▸ Task item:
The answer is all of the data repeated exactly, with each picture omitted.

[Saved entries]
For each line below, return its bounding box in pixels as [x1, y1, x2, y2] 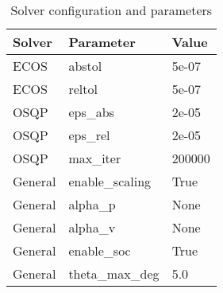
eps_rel [68, 126, 110, 144]
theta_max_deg [68, 264, 160, 283]
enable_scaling [68, 172, 152, 190]
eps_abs [68, 103, 114, 121]
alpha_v [68, 218, 116, 236]
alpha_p [68, 195, 116, 213]
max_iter [68, 149, 121, 167]
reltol [68, 80, 98, 98]
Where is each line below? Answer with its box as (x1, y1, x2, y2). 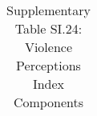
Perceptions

▸ Response for this exercise:
For each line below, return its bounding box in pixels as [x1, y1, x2, y2] 
eps_rel [68, 126, 110, 144]
theta_max_deg [68, 264, 160, 283]
enable_scaling [68, 172, 152, 190]
eps_abs [68, 103, 114, 121]
alpha_v [68, 218, 116, 236]
alpha_p [68, 195, 116, 213]
max_iter [68, 149, 121, 167]
reltol [68, 80, 98, 98]
Where is each line below? Answer with its box as (x1, y1, x2, y2). 
Perceptions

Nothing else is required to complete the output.